В это холодное осеннее утро он, как всегда, по расписанию, был на своём рабочем месте в главном отделе Министерства в Москве. Николай Трофимович приходил на работу всегда раньше, чем это было необходимо, – обычно за полчаса до её начала, поскольку любил спокойно приготовиться к ней, без спешки выпить чашечку кофе и послушать столичное радио. Он как раз протирал статуэтку медного льва, стоящего у него на столе, как раздался стук в дверь.
– Лейтенант Сотников прибыл по Вашему распоряжению! Можно войти? – чётко и отрывисто отчеканил вошедший, стоя в дверях и, как положено по уставу, вскинув руку к виску.
– Войдите, Сотников, – ответил Арбузов, осторожно ставя на своё место статуэтку: её ему лично подарил Иосиф Виссарионович Сталин во время праздника в честь великой Победы над фашизмом в мае 1945 года.

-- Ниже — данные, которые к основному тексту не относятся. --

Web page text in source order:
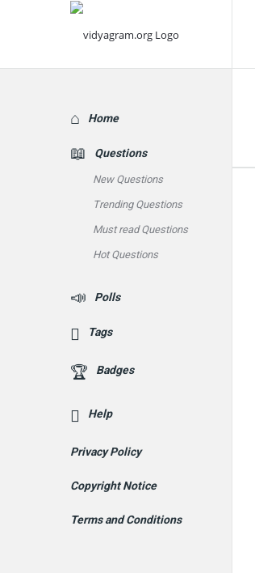
vidyagram.org
Explore
Home
Questions
New Questions
Trending Questions
Must read Questions
Hot Questions
Polls
Tags
Badges
Help
Privacy Policy
Copyright Notice
Terms and Conditions
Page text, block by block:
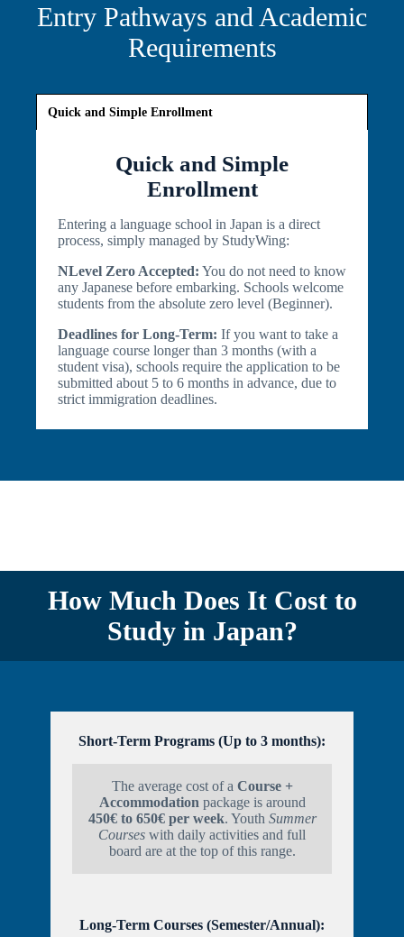
Entry Pathways and Academic
Requirements
Quick and Simple Enrollment
Quick and Simple
Enrollment
Entering a language school in Japan is a direct
process, simply managed by StudyWing:
NLevel Zero Accepted: You do not need to know
any Japanese before embarking. Schools welcome
students from the absolute zero level (Beginner).
Deadlines for Long-Term: If you want to take a
language course longer than 3 months (with a
student visa), schools require the application to be
submitted about 5 to 6 months in advance, due to
strict immigration deadlines.
How Much Does It Cost to
Study in Japan?
Short-Term Programs (Up to 3 months):
The average cost of a Course +
Accommodation package is around
450€ to 650€ per week. Youth Summer
Courses with daily activities and full
board are at the top of this range.
Long-Term Courses (Semester/Annual):
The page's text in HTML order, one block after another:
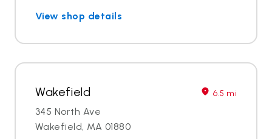
View shop details
Wakefield 6.5 mi
345 North Ave
Wakefield, MA 01880
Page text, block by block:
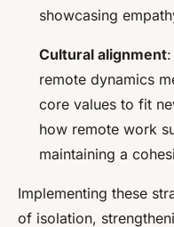
showcasing
Cultural alignment
remote dynamics
core values to fit
how remote work
maintaining a
Implementing these
of isolation,
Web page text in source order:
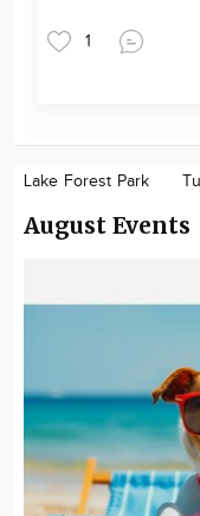
1
Lake Forest Park
August Events

Лейтенант вошёл, плотно закрыв за собой тяжёлую дверь кабинета.
– Присаживайтесь, товарищ Сотников! – пригласил Николай Трофимович стоявшего навытяжку лейтенанта. То, что я Вам сейчас скажу, имеет гриф совершенно секретного задания, о котором не должны знать посторонние люди.

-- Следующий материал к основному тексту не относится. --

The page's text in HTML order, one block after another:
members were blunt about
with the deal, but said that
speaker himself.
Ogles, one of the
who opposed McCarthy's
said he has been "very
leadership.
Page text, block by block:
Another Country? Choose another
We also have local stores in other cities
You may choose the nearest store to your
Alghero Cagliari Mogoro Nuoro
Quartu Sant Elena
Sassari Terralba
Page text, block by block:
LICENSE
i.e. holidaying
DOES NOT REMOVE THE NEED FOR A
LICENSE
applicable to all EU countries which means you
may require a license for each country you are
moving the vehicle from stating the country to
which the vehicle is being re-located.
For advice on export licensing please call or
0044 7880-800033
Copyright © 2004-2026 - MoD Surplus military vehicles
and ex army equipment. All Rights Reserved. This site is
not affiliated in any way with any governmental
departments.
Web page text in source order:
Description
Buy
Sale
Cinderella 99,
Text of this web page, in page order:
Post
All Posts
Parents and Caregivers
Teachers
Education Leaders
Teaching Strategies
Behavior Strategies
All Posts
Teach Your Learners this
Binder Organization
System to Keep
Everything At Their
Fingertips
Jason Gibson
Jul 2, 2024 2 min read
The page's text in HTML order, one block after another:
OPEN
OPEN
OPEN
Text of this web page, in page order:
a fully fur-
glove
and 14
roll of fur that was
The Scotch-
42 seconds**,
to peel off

– Слушаю Вас внимательно, товарищ Арбузов, – присев, произнёс лейтенант.
– Можно просто Николай Трофимович: не первый год знаем друг друга и работаем вместе, – продолжал генерал. – Вчера ночью я попросил тебя обзвонить своих лучших ребят, которым ты доверяешь даже больше, чем самому себе. Это было не просто так, – присев в своё кресло, сказал он.